■ Data to process ■
● ● ● ● ● ● ●

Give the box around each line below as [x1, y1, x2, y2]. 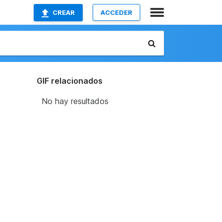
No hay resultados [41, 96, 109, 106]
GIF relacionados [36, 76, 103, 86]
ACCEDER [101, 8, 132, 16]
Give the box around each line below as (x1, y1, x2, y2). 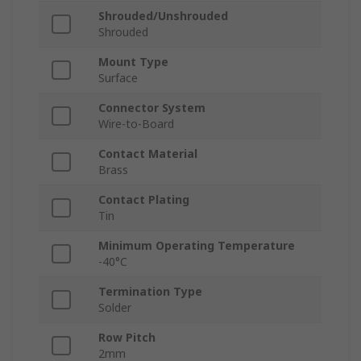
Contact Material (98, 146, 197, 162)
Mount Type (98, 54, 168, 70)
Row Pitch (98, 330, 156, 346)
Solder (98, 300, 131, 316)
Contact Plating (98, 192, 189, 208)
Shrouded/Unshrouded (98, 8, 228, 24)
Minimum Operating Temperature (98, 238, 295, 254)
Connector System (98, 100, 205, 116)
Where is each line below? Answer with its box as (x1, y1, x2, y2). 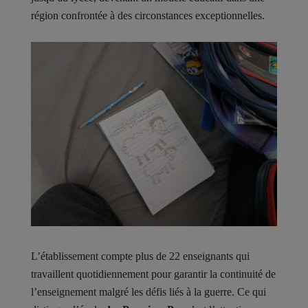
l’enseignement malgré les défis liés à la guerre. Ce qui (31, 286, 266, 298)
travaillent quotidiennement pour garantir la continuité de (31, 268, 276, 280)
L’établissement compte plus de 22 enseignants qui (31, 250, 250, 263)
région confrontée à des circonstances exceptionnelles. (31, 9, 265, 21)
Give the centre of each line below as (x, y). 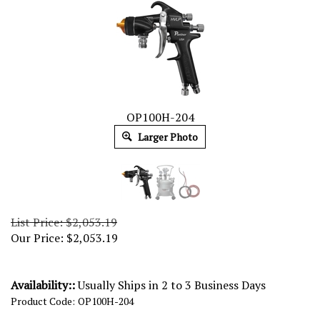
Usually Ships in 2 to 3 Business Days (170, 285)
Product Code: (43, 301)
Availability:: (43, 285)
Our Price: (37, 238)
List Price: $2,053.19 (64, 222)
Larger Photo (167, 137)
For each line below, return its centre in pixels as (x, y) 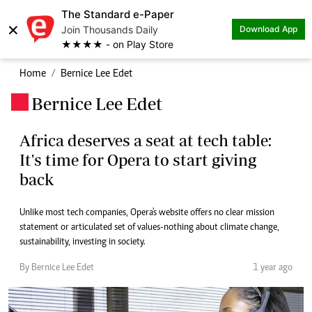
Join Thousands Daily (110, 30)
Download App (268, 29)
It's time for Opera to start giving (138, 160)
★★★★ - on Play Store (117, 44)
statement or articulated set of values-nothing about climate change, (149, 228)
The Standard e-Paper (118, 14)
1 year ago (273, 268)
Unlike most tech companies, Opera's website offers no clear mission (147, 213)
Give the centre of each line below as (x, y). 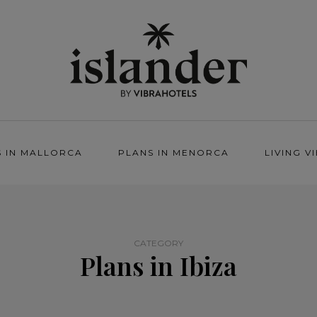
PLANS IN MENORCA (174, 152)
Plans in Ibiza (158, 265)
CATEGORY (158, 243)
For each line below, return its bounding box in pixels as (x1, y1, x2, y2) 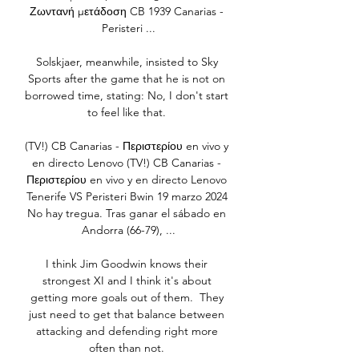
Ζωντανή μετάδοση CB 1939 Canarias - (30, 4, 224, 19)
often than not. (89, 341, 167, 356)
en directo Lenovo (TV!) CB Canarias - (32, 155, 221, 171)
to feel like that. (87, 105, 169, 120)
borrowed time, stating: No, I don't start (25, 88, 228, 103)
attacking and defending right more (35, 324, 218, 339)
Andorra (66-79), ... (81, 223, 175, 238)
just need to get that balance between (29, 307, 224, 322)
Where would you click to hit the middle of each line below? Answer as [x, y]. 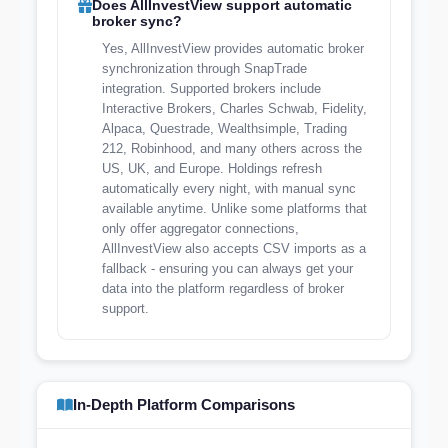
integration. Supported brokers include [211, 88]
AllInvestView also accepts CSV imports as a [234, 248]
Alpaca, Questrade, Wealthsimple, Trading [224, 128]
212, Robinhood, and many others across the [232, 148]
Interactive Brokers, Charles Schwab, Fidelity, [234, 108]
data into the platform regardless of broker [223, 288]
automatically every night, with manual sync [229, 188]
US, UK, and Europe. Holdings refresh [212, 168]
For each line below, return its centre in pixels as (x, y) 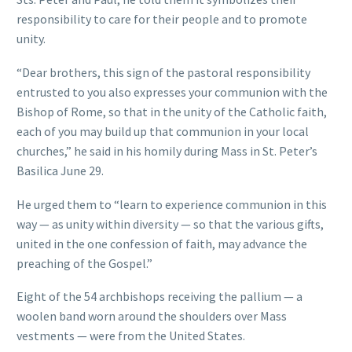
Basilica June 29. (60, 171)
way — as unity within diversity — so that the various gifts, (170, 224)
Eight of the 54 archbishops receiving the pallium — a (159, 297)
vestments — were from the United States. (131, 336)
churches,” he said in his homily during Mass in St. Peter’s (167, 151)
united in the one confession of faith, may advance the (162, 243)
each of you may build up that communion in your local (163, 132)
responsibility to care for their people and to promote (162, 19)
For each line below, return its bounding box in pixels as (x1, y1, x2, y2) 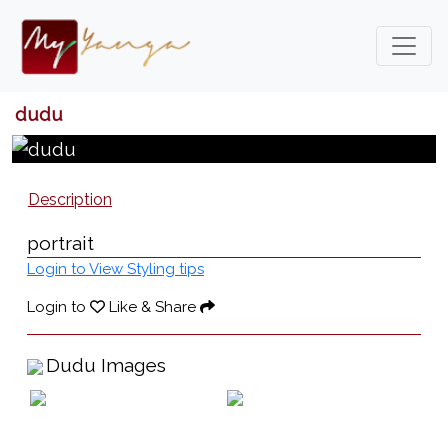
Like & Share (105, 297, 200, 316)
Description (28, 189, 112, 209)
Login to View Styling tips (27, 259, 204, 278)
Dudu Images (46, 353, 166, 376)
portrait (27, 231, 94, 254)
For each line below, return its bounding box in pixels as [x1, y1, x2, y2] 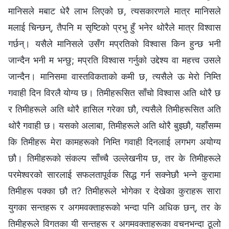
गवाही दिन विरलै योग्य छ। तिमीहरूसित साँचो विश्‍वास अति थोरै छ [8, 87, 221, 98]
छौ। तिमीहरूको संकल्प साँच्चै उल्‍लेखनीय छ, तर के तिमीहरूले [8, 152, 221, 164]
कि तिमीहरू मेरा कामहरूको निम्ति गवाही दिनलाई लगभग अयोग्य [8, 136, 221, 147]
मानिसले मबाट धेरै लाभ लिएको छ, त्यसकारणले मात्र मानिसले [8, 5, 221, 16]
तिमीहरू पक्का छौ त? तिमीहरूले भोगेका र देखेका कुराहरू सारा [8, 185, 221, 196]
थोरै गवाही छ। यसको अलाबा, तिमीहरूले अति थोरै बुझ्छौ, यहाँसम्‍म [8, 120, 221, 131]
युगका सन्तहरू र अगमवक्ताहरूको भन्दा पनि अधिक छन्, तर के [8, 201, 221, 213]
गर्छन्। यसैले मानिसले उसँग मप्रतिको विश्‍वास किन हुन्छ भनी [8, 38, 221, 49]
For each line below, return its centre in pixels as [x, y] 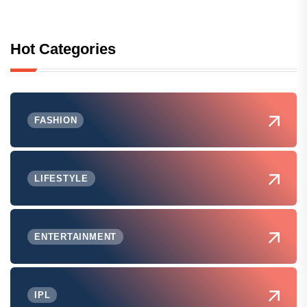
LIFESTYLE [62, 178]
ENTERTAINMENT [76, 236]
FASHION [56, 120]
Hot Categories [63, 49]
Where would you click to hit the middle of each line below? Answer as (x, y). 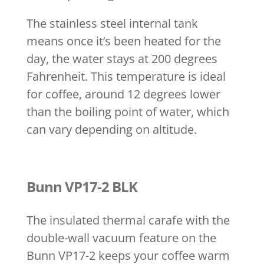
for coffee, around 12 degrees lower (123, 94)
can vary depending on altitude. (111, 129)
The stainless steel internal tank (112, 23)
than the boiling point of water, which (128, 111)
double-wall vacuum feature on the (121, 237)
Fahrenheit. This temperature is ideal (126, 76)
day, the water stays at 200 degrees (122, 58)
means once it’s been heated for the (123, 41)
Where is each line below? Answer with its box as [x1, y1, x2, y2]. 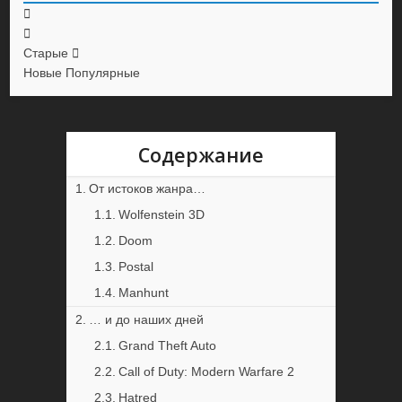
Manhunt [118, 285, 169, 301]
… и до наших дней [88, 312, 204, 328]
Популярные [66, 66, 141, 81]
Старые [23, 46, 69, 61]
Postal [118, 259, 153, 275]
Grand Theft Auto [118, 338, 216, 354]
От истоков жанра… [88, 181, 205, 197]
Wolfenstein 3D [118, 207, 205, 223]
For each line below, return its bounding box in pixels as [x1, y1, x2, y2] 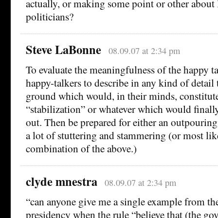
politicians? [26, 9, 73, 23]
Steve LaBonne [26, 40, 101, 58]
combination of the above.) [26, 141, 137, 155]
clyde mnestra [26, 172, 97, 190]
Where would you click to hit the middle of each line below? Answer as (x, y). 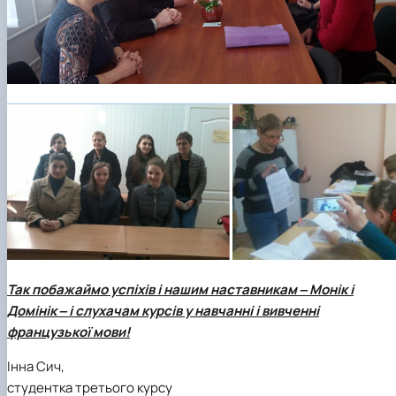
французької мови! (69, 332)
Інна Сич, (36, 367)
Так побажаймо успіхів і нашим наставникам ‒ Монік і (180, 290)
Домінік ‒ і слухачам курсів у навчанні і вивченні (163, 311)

● ● ● ● ● ● ●

■ What needs to be done ■
Omitting all pictures, restate exactly the lines of the material from its start through the line that contains "région confrontée à".

■ Exercise response ■
Give the box around each line below as [x1, y1, x2, y2]. 
No hay resultados [41, 96, 109, 106]
GIF relacionados [36, 76, 103, 86]
ACCEDER [101, 8, 132, 16]
Give the box around each line below as (x1, y1, x2, y2). 
Contact Material (98, 146, 197, 162)
Mount Type (98, 54, 168, 70)
Row Pitch (98, 330, 156, 346)
Solder (98, 300, 131, 316)
Contact Plating (98, 192, 189, 208)
Shrouded/Unshrouded (98, 8, 228, 24)
Minimum Operating Temperature (98, 238, 295, 254)
Connector System (98, 100, 205, 116)
Where is each line below? Answer with its box as (x1, y1, x2, y2). 
l’enseignement malgré les défis liés à la guerre. Ce qui (31, 286, 266, 298)
travaillent quotidiennement pour garantir la continuité de (31, 268, 276, 280)
L’établissement compte plus de 22 enseignants qui (31, 250, 250, 263)
région confrontée à des circonstances exceptionnelles. (31, 9, 265, 21)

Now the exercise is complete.